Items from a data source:
┌────────
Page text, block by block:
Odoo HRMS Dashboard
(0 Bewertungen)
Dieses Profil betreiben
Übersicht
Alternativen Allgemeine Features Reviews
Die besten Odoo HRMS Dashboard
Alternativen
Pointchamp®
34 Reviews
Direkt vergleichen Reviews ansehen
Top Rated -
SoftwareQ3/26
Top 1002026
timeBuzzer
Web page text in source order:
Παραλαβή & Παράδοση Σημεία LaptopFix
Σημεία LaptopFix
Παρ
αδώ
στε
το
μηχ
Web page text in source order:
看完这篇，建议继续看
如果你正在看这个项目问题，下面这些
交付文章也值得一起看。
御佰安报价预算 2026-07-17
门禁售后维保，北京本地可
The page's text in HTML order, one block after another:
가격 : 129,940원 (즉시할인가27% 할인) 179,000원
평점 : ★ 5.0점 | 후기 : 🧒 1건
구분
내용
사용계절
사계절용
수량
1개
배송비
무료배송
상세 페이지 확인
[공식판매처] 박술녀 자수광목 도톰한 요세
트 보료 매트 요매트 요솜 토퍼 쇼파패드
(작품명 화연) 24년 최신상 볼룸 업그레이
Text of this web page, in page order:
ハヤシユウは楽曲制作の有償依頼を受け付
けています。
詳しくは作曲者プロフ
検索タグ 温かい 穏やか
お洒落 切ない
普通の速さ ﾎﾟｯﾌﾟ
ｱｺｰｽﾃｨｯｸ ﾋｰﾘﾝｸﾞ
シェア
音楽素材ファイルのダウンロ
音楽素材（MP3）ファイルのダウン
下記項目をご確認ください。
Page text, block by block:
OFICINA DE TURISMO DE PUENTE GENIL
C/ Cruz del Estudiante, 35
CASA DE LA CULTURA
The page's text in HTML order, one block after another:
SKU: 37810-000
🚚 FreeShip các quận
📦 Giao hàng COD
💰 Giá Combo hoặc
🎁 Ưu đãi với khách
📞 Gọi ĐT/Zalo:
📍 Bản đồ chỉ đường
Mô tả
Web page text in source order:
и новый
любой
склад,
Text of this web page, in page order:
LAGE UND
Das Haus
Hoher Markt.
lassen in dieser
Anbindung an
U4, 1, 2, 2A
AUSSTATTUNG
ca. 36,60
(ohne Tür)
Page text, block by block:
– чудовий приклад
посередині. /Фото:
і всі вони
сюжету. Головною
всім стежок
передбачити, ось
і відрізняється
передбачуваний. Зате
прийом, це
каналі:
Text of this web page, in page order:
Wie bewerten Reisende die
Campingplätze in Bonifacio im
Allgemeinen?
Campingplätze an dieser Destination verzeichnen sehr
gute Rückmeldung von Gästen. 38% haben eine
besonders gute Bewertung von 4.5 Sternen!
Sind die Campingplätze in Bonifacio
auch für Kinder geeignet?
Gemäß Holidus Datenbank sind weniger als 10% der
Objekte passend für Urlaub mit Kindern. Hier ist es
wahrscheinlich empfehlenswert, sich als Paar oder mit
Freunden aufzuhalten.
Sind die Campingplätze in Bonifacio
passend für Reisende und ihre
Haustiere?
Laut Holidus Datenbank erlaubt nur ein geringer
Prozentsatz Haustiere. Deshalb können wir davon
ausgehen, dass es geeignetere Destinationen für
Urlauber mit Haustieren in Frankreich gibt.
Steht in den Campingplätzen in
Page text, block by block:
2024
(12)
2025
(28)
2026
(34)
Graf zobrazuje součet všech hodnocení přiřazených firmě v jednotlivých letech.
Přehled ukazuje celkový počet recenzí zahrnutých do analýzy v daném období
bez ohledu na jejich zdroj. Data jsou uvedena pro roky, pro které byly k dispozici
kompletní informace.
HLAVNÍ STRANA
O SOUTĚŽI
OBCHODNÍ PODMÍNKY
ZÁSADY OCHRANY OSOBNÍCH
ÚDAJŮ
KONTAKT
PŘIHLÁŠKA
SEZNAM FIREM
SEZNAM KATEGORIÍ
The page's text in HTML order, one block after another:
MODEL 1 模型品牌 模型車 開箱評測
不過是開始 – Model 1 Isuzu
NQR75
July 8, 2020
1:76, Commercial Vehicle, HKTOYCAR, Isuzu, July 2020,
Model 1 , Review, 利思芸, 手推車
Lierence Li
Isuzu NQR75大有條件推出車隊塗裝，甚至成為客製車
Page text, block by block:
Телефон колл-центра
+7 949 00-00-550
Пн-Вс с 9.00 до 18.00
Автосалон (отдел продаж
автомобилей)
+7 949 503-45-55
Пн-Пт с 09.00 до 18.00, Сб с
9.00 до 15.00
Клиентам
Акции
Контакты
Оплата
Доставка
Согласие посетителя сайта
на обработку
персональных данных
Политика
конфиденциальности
└────────
■ Prompt:
Exactly as they appear above, the records are to be transcribed in full.

■ Result of this task:
Page text, block by block:
Odoo HRMS Dashboard
(0 Bewertungen)
Dieses Profil betreiben
Übersicht
Alternativen Allgemeine Features Reviews
Die besten Odoo HRMS Dashboard
Alternativen
Pointchamp®
34 Reviews
Direkt vergleichen Reviews ansehen
Top Rated -
SoftwareQ3/26
Top 1002026
timeBuzzer
Web page text in source order:
Παραλαβή & Παράδοση Σημεία LaptopFix
Σημεία LaptopFix
Παρ
αδώ
στε
το
μηχ
Web page text in source order:
看完这篇，建议继续看
如果你正在看这个项目问题，下面这些
交付文章也值得一起看。
御佰安报价预算 2026-07-17
门禁售后维保，北京本地可
The page's text in HTML order, one block after another:
가격 : 129,940원 (즉시할인가27% 할인) 179,000원
평점 : ★ 5.0점 | 후기 : 🧒 1건
구분
내용
사용계절
사계절용
수량
1개
배송비
무료배송
상세 페이지 확인
[공식판매처] 박술녀 자수광목 도톰한 요세
트 보료 매트 요매트 요솜 토퍼 쇼파패드
(작품명 화연) 24년 최신상 볼룸 업그레이
Text of this web page, in page order:
ハヤシユウは楽曲制作の有償依頼を受け付
けています。
詳しくは作曲者プロフ
検索タグ 温かい 穏やか
お洒落 切ない
普通の速さ ﾎﾟｯﾌﾟ
ｱｺｰｽﾃｨｯｸ ﾋｰﾘﾝｸﾞ
シェア
音楽素材ファイルのダウンロ
音楽素材（MP3）ファイルのダウン
下記項目をご確認ください。
Page text, block by block:
OFICINA DE TURISMO DE PUENTE GENIL
C/ Cruz del Estudiante, 35
CASA DE LA CULTURA
The page's text in HTML order, one block after another:
SKU: 37810-000
🚚 FreeShip các quận
📦 Giao hàng COD
💰 Giá Combo hoặc
🎁 Ưu đãi với khách
📞 Gọi ĐT/Zalo:
📍 Bản đồ chỉ đường
Mô tả
Web page text in source order:
и новый
любой
склад,
Text of this web page, in page order:
LAGE UND
Das Haus
Hoher Markt.
lassen in dieser
Anbindung an
U4, 1, 2, 2A
AUSSTATTUNG
ca. 36,60
(ohne Tür)
Page text, block by block:
– чудовий приклад
посередині. /Фото:
і всі вони
сюжету. Головною
всім стежок
передбачити, ось
і відрізняється
передбачуваний. Зате
прийом, це
каналі:
Text of this web page, in page order:
Wie bewerten Reisende die
Campingplätze in Bonifacio im
Allgemeinen?
Campingplätze an dieser Destination verzeichnen sehr
gute Rückmeldung von Gästen. 38% haben eine
besonders gute Bewertung von 4.5 Sternen!
Sind die Campingplätze in Bonifacio
auch für Kinder geeignet?
Gemäß Holidus Datenbank sind weniger als 10% der
Objekte passend für Urlaub mit Kindern. Hier ist es
wahrscheinlich empfehlenswert, sich als Paar oder mit
Freunden aufzuhalten.
Sind die Campingplätze in Bonifacio
passend für Reisende und ihre
Haustiere?
Laut Holidus Datenbank erlaubt nur ein geringer
Prozentsatz Haustiere. Deshalb können wir davon
ausgehen, dass es geeignetere Destinationen für
Urlauber mit Haustieren in Frankreich gibt.
Steht in den Campingplätzen in
Page text, block by block:
2024
(12)
2025
(28)
2026
(34)
Graf zobrazuje součet všech hodnocení přiřazených firmě v jednotlivých letech.
Přehled ukazuje celkový počet recenzí zahrnutých do analýzy v daném období
bez ohledu na jejich zdroj. Data jsou uvedena pro roky, pro které byly k dispozici
kompletní informace.
HLAVNÍ STRANA
O SOUTĚŽI
OBCHODNÍ PODMÍNKY
ZÁSADY OCHRANY OSOBNÍCH
ÚDAJŮ
KONTAKT
PŘIHLÁŠKA
SEZNAM FIREM
SEZNAM KATEGORIÍ
The page's text in HTML order, one block after another:
MODEL 1 模型品牌 模型車 開箱評測
不過是開始 – Model 1 Isuzu
NQR75
July 8, 2020
1:76, Commercial Vehicle, HKTOYCAR, Isuzu, July 2020,
Model 1 , Review, 利思芸, 手推車
Lierence Li
Isuzu NQR75大有條件推出車隊塗裝，甚至成為客製車
Page text, block by block:
Телефон колл-центра
+7 949 00-00-550
Пн-Вс с 9.00 до 18.00
Автосалон (отдел продаж
автомобилей)
+7 949 503-45-55
Пн-Пт с 09.00 до 18.00, Сб с
9.00 до 15.00
Клиентам
Акции
Контакты
Оплата
Доставка
Согласие посетителя сайта
на обработку
персональных данных
Политика
конфиденциальности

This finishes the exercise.